~~$26.99~~ $24.02

## Description

Introduction

This homework will focus on writing functions on lists and proving properties of them. This homework is longer and harder than the previous two: start early!

1.1 Getting The Homework Assignment

The starter files for the homework assignment have been distributed through our git repos- itory, as usual.

1.2 Submitting The Homework Assignment

Submissions will be handled through Autolab, at

https://autolab.cs.cmu.edu

In preparation for submission, your hw/03 directory should contain a file named exactly

hw03.pdf containing your written solutions to the homework.

To submit your solutions, run make from the hw/03 directory (that contains a code folder and a file hw03.pdf). This should produce a file hw03.tar, containing the files that should be handed in for this homework assignment. Open the Autolab web site, find the page for this assignment, and submit your hw03.tar file via the “Handin your work” link.

The Autolab handin script does some basic checks on your submission: making sure that the file names are correct; making sure that no files are missing; making sure that your code compiles cleanly. Note that the handin script is not a grading script—a timely submission that passes the handin script will be graded, but will not necessarily receive full credit. You can view the results of the handin script by clicking the number corresponding to the “check” section of your latest handin on the “Handin History” page. If this number is −10.0, your submission failed the check script; if it is 0.0, it passed.

Remember that your written solutions must be submitted in PDF format—we do not accept MS Word files or other formats.

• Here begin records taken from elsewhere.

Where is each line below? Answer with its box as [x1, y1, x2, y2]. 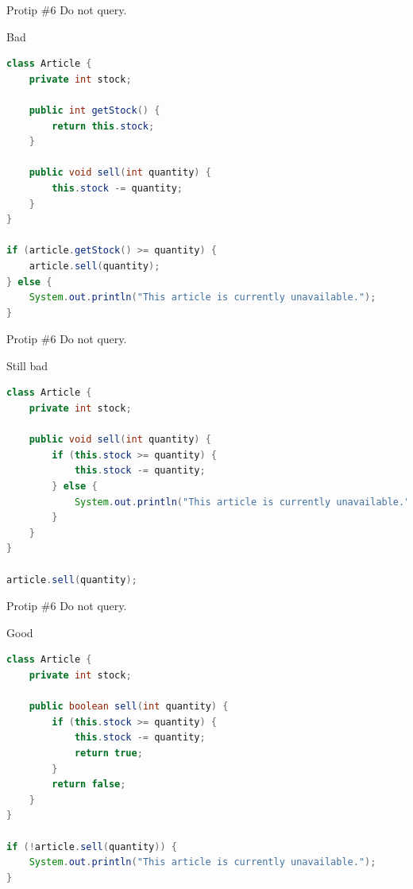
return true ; [74, 747, 143, 759]
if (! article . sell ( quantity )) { [6, 841, 177, 852]
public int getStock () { [29, 104, 160, 116]
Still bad [6, 357, 48, 373]
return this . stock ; [52, 120, 155, 132]
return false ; [52, 779, 126, 790]
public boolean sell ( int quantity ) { [29, 701, 229, 713]
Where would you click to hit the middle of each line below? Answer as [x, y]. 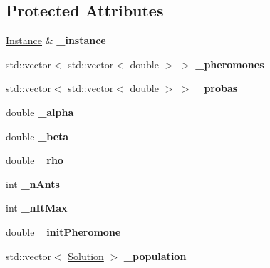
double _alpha [40, 112]
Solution [86, 256]
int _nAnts [33, 184]
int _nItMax [37, 208]
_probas [217, 88]
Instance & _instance [56, 40]
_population [155, 256]
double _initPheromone [63, 231]
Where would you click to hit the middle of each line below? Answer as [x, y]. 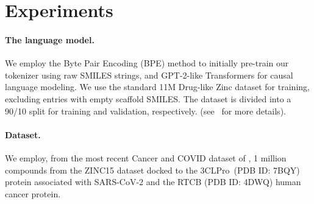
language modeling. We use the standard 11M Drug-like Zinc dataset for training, [157, 87]
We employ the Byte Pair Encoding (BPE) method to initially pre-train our [147, 63]
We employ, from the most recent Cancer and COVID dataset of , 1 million [146, 157]
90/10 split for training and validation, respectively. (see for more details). [145, 111]
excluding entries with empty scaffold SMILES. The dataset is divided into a [148, 98]
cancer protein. [33, 193]
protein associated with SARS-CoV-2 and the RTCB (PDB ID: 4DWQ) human [153, 182]
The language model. [50, 39]
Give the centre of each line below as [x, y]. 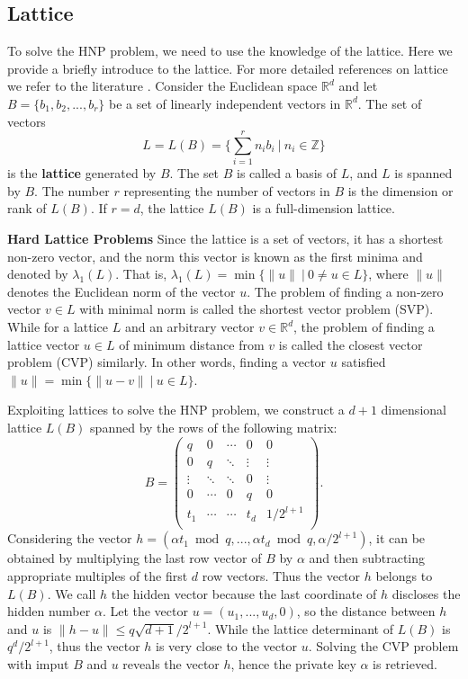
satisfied [364, 362]
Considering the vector [70, 538]
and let [358, 86]
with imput [38, 663]
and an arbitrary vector [189, 327]
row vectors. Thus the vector [281, 575]
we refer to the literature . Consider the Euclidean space [162, 86]
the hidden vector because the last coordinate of [244, 593]

Your hw03.sml file must contain all the code that you want to have graded for this assignment, and must compile cleanly. If you have a function that happens to be named the same as one of the required functions but does not have the required type, it will not be graded.

1.4 Methodology

You must use the five step methodology discussed in class for writing functions, for every

function you write in this assignment. Recall the five step methodology:

- In the first line of comments, write the name and type of the function.

- In the second line of comments, specify via a REQUIRES clause any assumptions about the arguments passed to the function.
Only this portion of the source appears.